[AIM OF THE TASK]:
The entries that follow should be repeated exactly, with no pictures kept.

[DATA FOR ANALYSIS]:

-------------------------

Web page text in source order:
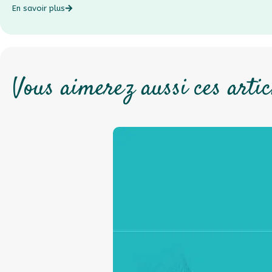
En savoir plus
Vous aimerez aussi ces
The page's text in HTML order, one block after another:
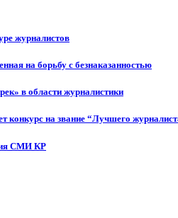
журналистов
на борьбу с безнаказанностью
в области журналистики
на звание “Лучшего
СМИ КР
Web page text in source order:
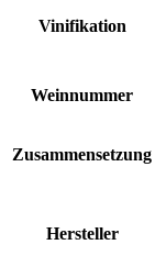
Vinifikation
Weinnummer
Zusammensetzung
Hersteller
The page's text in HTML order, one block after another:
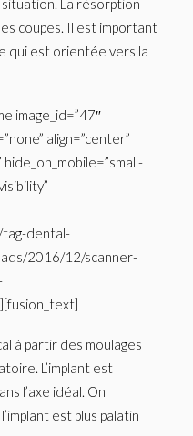
La résorption
coupes. Il est important
qui est orientée vers la
image_id=”47″
align=”center”
tag-dental-
2016/12/scanner-
à partir des moulages
L’implant est
l’axe idéal. On
est plus palatin
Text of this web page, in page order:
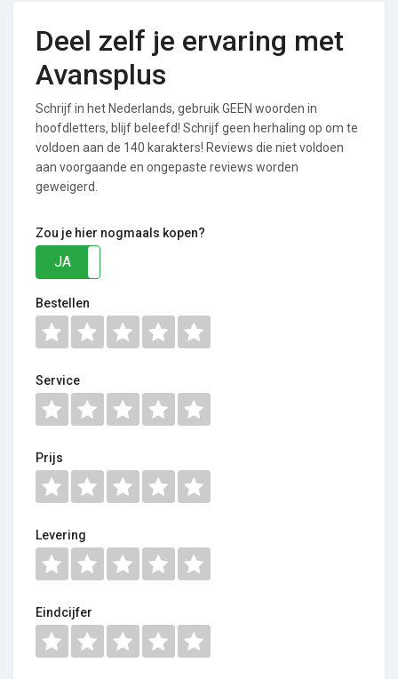
Deel zelf je ervaring met
Avansplus
Schrijf in het Nederlands, gebruik GEEN woorden in
hoofdletters, blijf beleefd! Schrijf geen herhaling op om te
voldoen aan de 140 karakters! Reviews die niet voldoen
aan voorgaande en ongepaste reviews worden
geweigerd.
Zou je hier nogmaals kopen?
JA
Bestellen
Service
Prijs
Levering
Eindcijfer
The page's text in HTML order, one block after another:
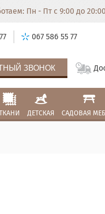
Пн - Пт с 9:00 до
067 586 55 77
ЗВОНОК
ДЕТСКАЯ САДОВАЯ
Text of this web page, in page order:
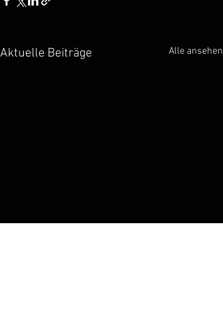
Aktuelle Beiträge Alle ansehen
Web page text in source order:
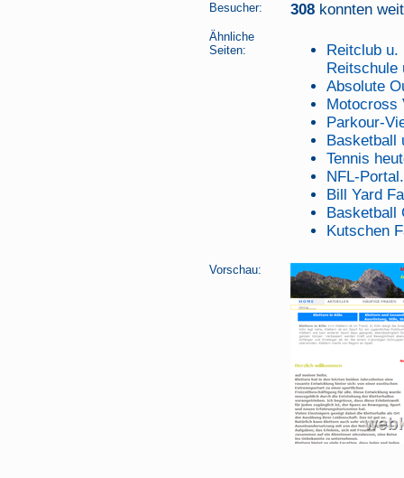
Besucher: 308 konnten
Ähnliche
Seiten:
Reitclub
Reitschule
Absolute
Motocross
Parkour-
Basketball
Tennis
NFL-
Bill Yard
Basketball
Kutschen
Vorschau:
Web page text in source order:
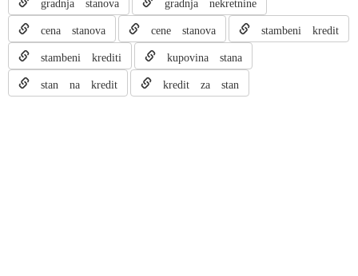
cena stanova cene stanova stambeni kredit
stambeni krediti kupovina stana
stan na kredit kredit za stan
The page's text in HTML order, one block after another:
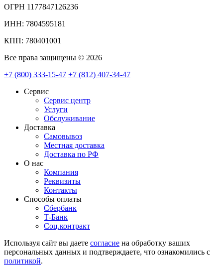
ОГРН 1177847126236
ИНН: 7804595181
КПП: 780401001
Все права защищены © 2026
+7 (800) 333-15-47 +7 (812) 407-34-47
Сервис
Сервис центр
Услуги
Обслуживание
Доставка
Самовывоз
Местная доставка
Доставка по РФ
О нас
Компания
Реквизиты
Контакты
Cпособы оплаты
Сбербанк
Т-Банк
Соц.контракт
Используя сайт вы даете согласие на обработку ваших
персональных данных и подтверждаете, что ознакомились с
политикой.

-------------------------

[EXPECTED OUTPUT]:
Web page text in source order:
En savoir plus
Vous aimerez aussi ces
The page's text in HTML order, one block after another:
журналистов
на борьбу с безнаказанностью
в области журналистики
на звание “Лучшего
СМИ КР
Web page text in source order:
Vinifikation
Weinnummer
Zusammensetzung
Hersteller
The page's text in HTML order, one block after another:
La résorption
coupes. Il est important
qui est orientée vers la
image_id=”47″
align=”center”
tag-dental-
2016/12/scanner-
à partir des moulages
L’implant est
l’axe idéal. On
est plus palatin
Text of this web page, in page order:
Deel zelf je ervaring met
Avansplus
Schrijf in het Nederlands, gebruik GEEN woorden in
hoofdletters, blijf beleefd! Schrijf geen herhaling op om te
voldoen aan de 140 karakters! Reviews die niet voldoen
aan voorgaande en ongepaste reviews worden
geweigerd.
Zou je hier nogmaals kopen?
JA
Bestellen
Service
Prijs
Levering
Eindcijfer
The page's text in HTML order, one block after another:
Пн - Пт с 9:00 до
067 586 55 77
ЗВОНОК
ДЕТСКАЯ САДОВАЯ
Text of this web page, in page order:
Aktuelle Beiträge Alle ansehen
Web page text in source order:
Besucher: 308 konnten
Ähnliche
Seiten:
Reitclub
Reitschule
Absolute
Motocross
Parkour-
Basketball
Tennis
NFL-
Bill Yard
Basketball
Kutschen
Vorschau:
Web page text in source order:
cena stanova cene stanova stambeni kredit
stambeni krediti kupovina stana
stan na kredit kredit za stan
The page's text in HTML order, one block after another:
ОГРН 1177847126236
ИНН: 7804595181
КПП: 780401001
Все права защищены © 2026
+7 (800) 333-15-47 +7 (812) 407-34-47
Сервис
Сервис центр
Услуги
Обслуживание
Доставка
Самовывоз
Местная доставка
Доставка по РФ
О нас
Компания
Реквизиты
Контакты
Cпособы оплаты
Сбербанк
Т-Банк
Соц.контракт
Используя сайт вы даете согласие на обработку ваших
персональных данных и подтверждаете, что ознакомились с
политикой.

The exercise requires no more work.